What products do dilute and concentrated nitric acid give with phenol?

Dilute nitric acid at about 298 K gives a mixture of o-nitrophenol and p-nitrophenol, which are separated by steam distillation (o-nitrophenol is steam-volatile because of intramolecular hydrogen bonding). Concentrated nitric acid converts phenol to 2,4,6-trinitrophenol, commonly called picric acid, though the yield is poor.

What is the difference between Kolbe's reaction and the Reimer-Tiemann reaction?

Both start from sodium phenoxide. In Kolbe's reaction the electrophile is carbon dioxide, which substitutes at the ortho position to give salicylic acid (o-hydroxybenzoic acid). In the Reimer-Tiemann reaction the electrophile is dichlorocarbene (generated from CHCl3 and NaOH), which introduces a -CHO group at the ortho position to give salicylaldehyde after hydrolysis. Kolbe installs -COOH; Reimer-Tiemann installs -CHO.

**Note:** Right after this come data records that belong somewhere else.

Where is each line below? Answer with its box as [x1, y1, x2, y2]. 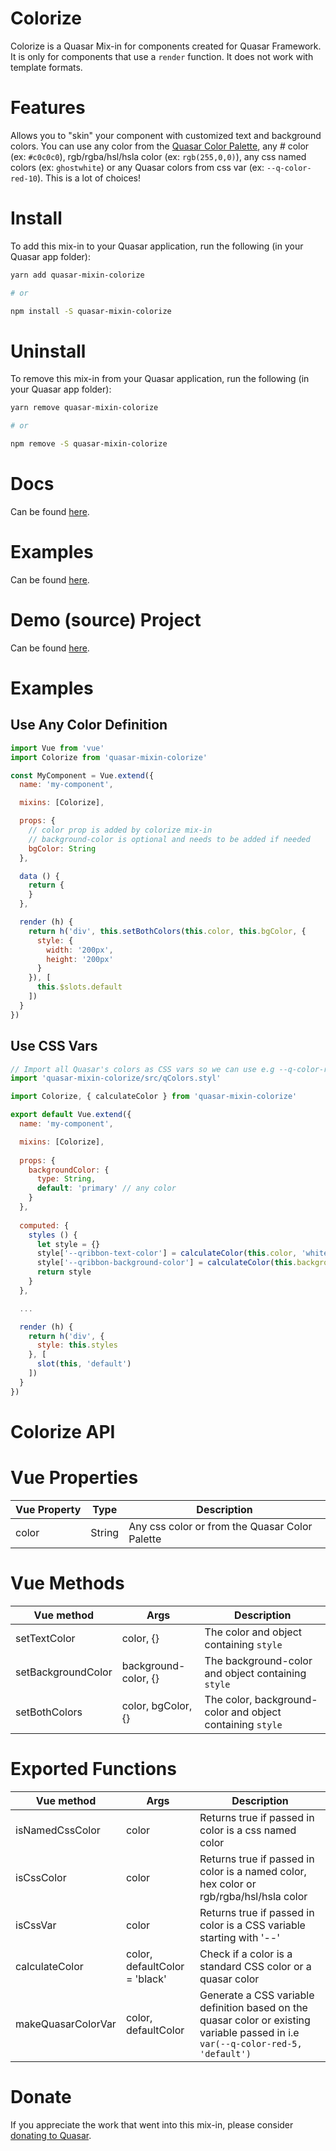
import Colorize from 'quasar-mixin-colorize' [10, 752, 208, 762]
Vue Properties [10, 1467, 139, 1489]
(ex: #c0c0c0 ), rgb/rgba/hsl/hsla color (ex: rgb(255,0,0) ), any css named [10, 150, 307, 162]
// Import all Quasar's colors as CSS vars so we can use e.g [10, 1064, 275, 1074]
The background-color [204, 1653, 313, 1667]
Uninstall [10, 340, 87, 362]
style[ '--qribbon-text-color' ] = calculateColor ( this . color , [36, 1248, 298, 1259]
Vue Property [15, 1502, 82, 1516]
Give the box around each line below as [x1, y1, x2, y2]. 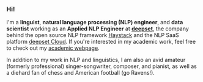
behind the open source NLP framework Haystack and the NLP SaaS [6, 32, 179, 39]
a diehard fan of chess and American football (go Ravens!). [6, 69, 155, 77]
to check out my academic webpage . [6, 44, 100, 52]
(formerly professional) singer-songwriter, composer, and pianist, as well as [6, 63, 197, 70]
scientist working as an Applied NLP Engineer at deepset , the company [6, 25, 190, 32]
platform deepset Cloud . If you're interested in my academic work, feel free [6, 38, 196, 46]
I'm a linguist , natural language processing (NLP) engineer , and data [6, 19, 183, 26]
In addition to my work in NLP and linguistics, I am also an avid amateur [6, 56, 186, 64]
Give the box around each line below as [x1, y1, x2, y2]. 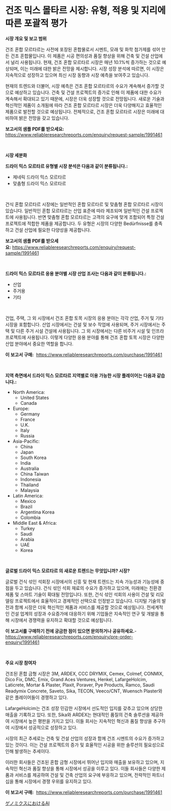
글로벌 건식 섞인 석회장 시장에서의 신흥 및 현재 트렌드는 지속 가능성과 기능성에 [5, 578, 159, 585]
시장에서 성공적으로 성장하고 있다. [10, 724, 78, 730]
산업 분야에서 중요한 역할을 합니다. [5, 341, 74, 347]
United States [20, 394, 50, 401]
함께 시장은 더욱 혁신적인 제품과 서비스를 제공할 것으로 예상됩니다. [14, 604, 145, 610]
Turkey [20, 525, 35, 531]
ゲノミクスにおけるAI [5, 800, 50, 806]
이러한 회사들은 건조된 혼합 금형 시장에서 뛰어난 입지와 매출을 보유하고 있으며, [5, 759, 159, 765]
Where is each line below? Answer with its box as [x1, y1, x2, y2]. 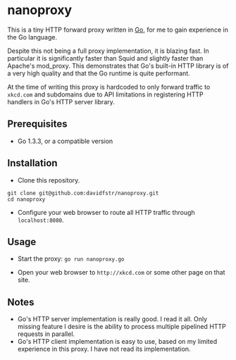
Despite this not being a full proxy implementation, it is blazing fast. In [7, 46, 209, 55]
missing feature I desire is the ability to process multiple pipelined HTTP [17, 323, 227, 331]
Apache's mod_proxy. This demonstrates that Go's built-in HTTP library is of [7, 61, 229, 70]
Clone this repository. [17, 175, 80, 185]
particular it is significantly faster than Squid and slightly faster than [7, 54, 204, 62]
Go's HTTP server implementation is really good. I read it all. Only [17, 315, 208, 323]
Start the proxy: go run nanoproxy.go [17, 254, 125, 263]
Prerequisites [7, 118, 68, 130]
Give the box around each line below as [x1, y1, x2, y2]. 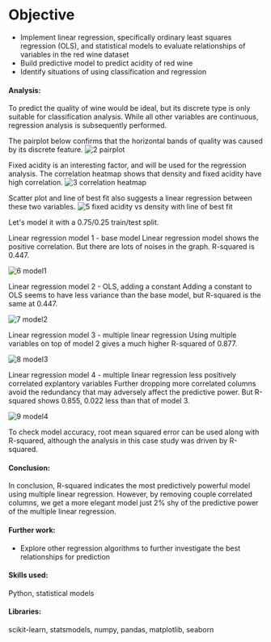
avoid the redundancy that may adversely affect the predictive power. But [8, 387, 253, 397]
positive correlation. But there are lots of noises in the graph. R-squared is [8, 242, 255, 251]
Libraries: [8, 606, 42, 616]
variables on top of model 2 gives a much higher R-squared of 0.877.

How does the neutral FeCl3 test identify a phenol?

Phenols form coloured iron(III) complexes with neutral ferric chloride. Phenol itself gives a characteristic violet colouration. Because most ordinary alcohols give no such colour, the reaction is used as a qualitative test to detect a phenolic -OH group.

Can phenol be converted to benzene, and is its C-O bond cleaved like in alcohols?

Phenol is reduced to benzene on heating with zinc dust, the -OH being replaced by -H. Phenols do not undergo the general C-O bond cleavage reactions that alcohols show with hydrogen halides or PCl3, because the C-O bond has partial double-bond character and the carbon is sp2. The reaction with zinc dust is the one notable exception.